Posted At : July 23, 2009 12:19 PM
*Tale of two markets*
It is the best of times – The joy of stimulation
In what seems like an act of defiance, the market continues to make new highs. Investors are clearly betting on a rapid recovery, and the news has been pretty good. By all accounts, the economy is improving, and the Leading Indicators, which include the stock market, say just that. This is right in line for what we have been saying for sometime. The stimulus would have the desired affect. Just ask Caterpillar (CAT), who reported far better earnings than expected, which even they admit was directly related to the governments stimulus spending. Add in 0% interest rates to banks, which is an indirect form of stimulus, and you’ve got welfare for the rich guys. Is it really any surprise that Goldman and JPMorgan are making record profits on the underwriting and trading side of the business? Hell, if I could eliminate 80% of my competition, borrow at 0% and have the government as my bodyguard, my profits would grow too! Although, under the radar, JPMorgan’s consumer credit, credit card, and other business groups are losing money big-time. How does it feel to know that we bailed out Goldman who then parlayed it into record profits which will translate into multi-million dollar bonuses (as the rest of the country wallows)? Gotta love socialism, as long as your friends with Politburo members that is!
The third quarter may be positive in terms of GDP. And that is possible, but only for statistical and not for fundamental reasons. For instance, lower imports are a net positive for GDP. But lower imports mean a weaker economy. Government spending adds to GDP. Normally, if the government spends too much, then we get inflation, which is subtracted from nominal GDP to give us real (after-inflation) GDP. But inflation is low and getting lower, so there is not going to be much to subtract from nominal GDP. Are government spending and massive deficits a sign of fundamental strength? It is quite usual for there to be a positive quarter in the middle of a recession. Watch the fundamentals: industrial production, unemployment, capacity utilization, tax receipts, etc. When those turn up, or at least level off, the recession is over. Then we get to the long recovery. That said, the market is currently going up and looks like it’s going higher because the data implies a recovering economy. I think the biggest thing keeping this market rising is the large negative investor sentiment. Put simply, too many people are bearish and if it went down too many people would be right. It NEVER works that way. As the market goes higher, more and more folks will become “believers” and subsequently more bullish. Then and only then will some catalyst shake the foundation. For e time being, the trend is your friend and although you should never fight the trend, today’s fire danger is “extreme”.

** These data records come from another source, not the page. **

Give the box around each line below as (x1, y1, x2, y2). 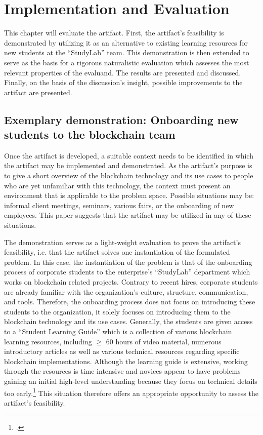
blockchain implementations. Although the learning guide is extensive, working (4, 355, 248, 366)
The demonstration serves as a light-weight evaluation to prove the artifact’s (4, 236, 241, 247)
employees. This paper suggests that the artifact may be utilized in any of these (4, 210, 251, 220)
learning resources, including (4, 336, 92, 346)
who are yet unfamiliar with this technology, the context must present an (4, 180, 231, 190)
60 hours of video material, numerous (106, 336, 222, 346)
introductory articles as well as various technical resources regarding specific (4, 346, 240, 357)
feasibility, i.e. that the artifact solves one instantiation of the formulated (4, 247, 230, 257)

It was the worst of times – Reality check around the bend
So let’s be real. What happens when the government stops giving us our stimulation? I think you know. Japan tried this, for about the last 20 years, and the best they could get was a one quarter blip up for their GDP, and then right back into the doldrums. Are we Japan? Heck no! They have money, we don’t. This country is driven by consumer spending. Over 70% of our GDP is driven from consumer spending. Unfortunately for those that think this is going to be a normal recession with a V shaped recovery, spending is D-E-A-D! The demographics are clear. The 78 million baby boomers have now passed their peak spending years and are turning from net spenders to net savers. These are the same people who are retired, close to retirement or one day HOPE to retire, that are shell-shocked from their 401k’s turning into 201k’s. Now add in a rapidly rising savings rate that is likely to go from 0% just a few short months ago to upwards of 10-12%, and you’ve got a lot of lost spending.

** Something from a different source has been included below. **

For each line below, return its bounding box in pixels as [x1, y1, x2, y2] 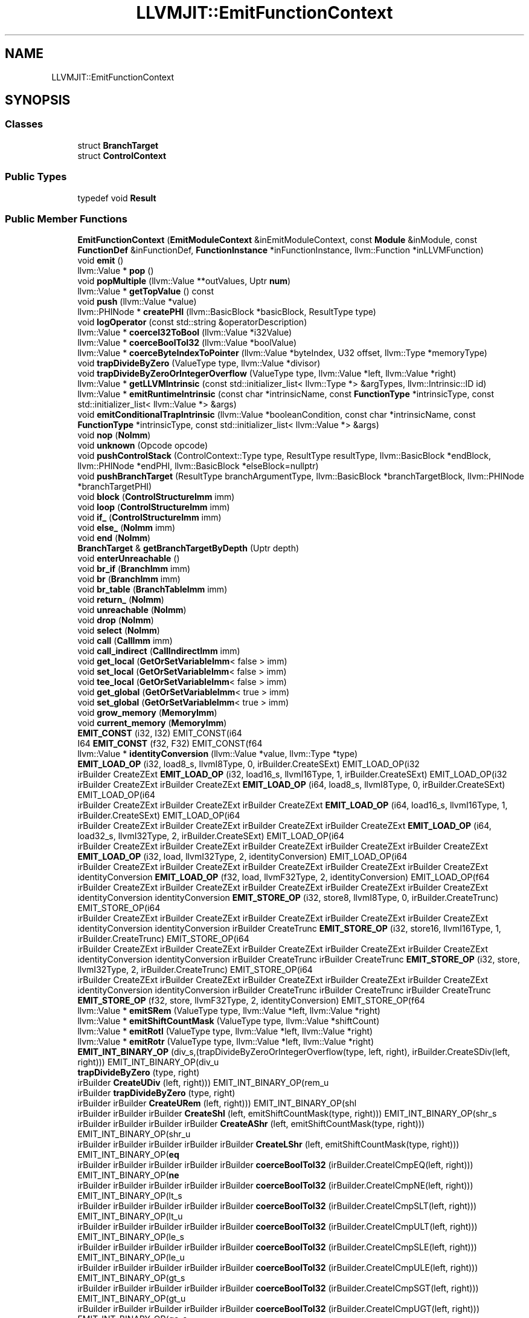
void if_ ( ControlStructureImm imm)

Worst of all right now is the massive deleveraging that is going on. We hear this phrase all the time, but most really understand its consequences. Deleveraging is the destruction of assets with too many chasing too few liquid assets. The first nail in the coffin was tapped in during 2004 when the banking authorities decided it would be OK to allow five banks to increase their leverage from 12:1 up to 40:1. Which five banks? I bet you can guess: Bear Stearns, Lehman, Merrill Lynch, JPMorgan, and Goldman Sachs. How did that work out for us? Forty times leverage means that if you lose a measly 2.5%, you wipe out all your capital. And we watched as banks too big to fail were bailed out with taxpayer dollars. Slowly, banks are buying time, writing down assets. This is not really a bad strategy as time heals a lot of bad debts, especially at a 0% Fed Funds rate. Banks that are reporting so far this quarter seem to be saying that the write-offs will start to level off in about two quarters, although that the level may stay higher than we think for longer than we think. There are a lot of assets to write off, and they are just now getting to the commercial real estate problems. This is going to take time.

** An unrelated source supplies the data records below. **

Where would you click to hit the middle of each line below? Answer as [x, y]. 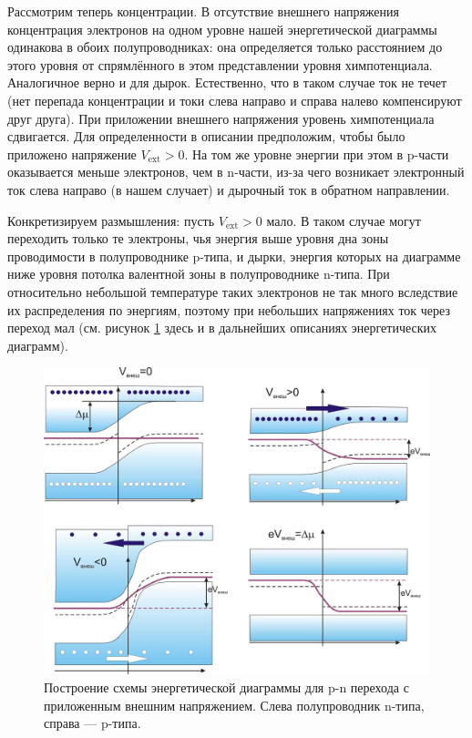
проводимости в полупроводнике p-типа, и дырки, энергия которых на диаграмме [234, 256]
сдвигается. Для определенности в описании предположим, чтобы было [206, 136]
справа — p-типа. [92, 723]
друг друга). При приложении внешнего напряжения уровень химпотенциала [221, 118]
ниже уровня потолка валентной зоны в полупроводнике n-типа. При [199, 274]
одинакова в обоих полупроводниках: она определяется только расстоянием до [225, 47]
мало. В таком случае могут [344, 220]
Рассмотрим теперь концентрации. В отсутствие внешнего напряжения [203, 11]

The next crises and thus the catalyst will likely occur in Europe and will hit us just as hard. Once upon a time, UK regulators allowed 20:1 leverage on a regular basis. It is now almost 40:1. The assets of UK banks are about five times as large as UK GDP. By comparison, for the US the ratio is barely 2:1. Think about that for a second. The UK has banking assets which are five times as large as the annual domestic output of the country. They also had a housing bubble. They have their own bailouts to deal with, which are massive and will potentially get much larger. Just wait, it gets better with the Euro-zone.
Leverage in Europe is now 35:1. How did 35:1 work out for the US? Given the massive credit problems that Euro-zone banks have with emerging markets as well as Spain’s housing bubble, which is every bit as bad as that of the US, and pain is inevitable. The European Central Bank, at least as of now, cannot step in and start saving individual banks. How do you save a Spanish bank and not an Austrian bank? Austria’s banks have made large loans to Eastern Europe, in Euros and Swiss francs, and are going to have large losses, far more than 3%, which would wipe out their capital. But bank assets in Austria are 4 times GDP. What we have are banks that are too big to save for relatively small Austria as well as for Italy, Spain, Greece, etc. Even neutral Switzerland is a scary place. We think of Switzerland as a stodgy, by-the-numbers, clockwork type of banking country. Yet somewhere, somehow, UBS and Credit Suisse ran up a little leverage. Before the crisis, they were over 40:1. And now they’re nearly at a nosebleed-high 70!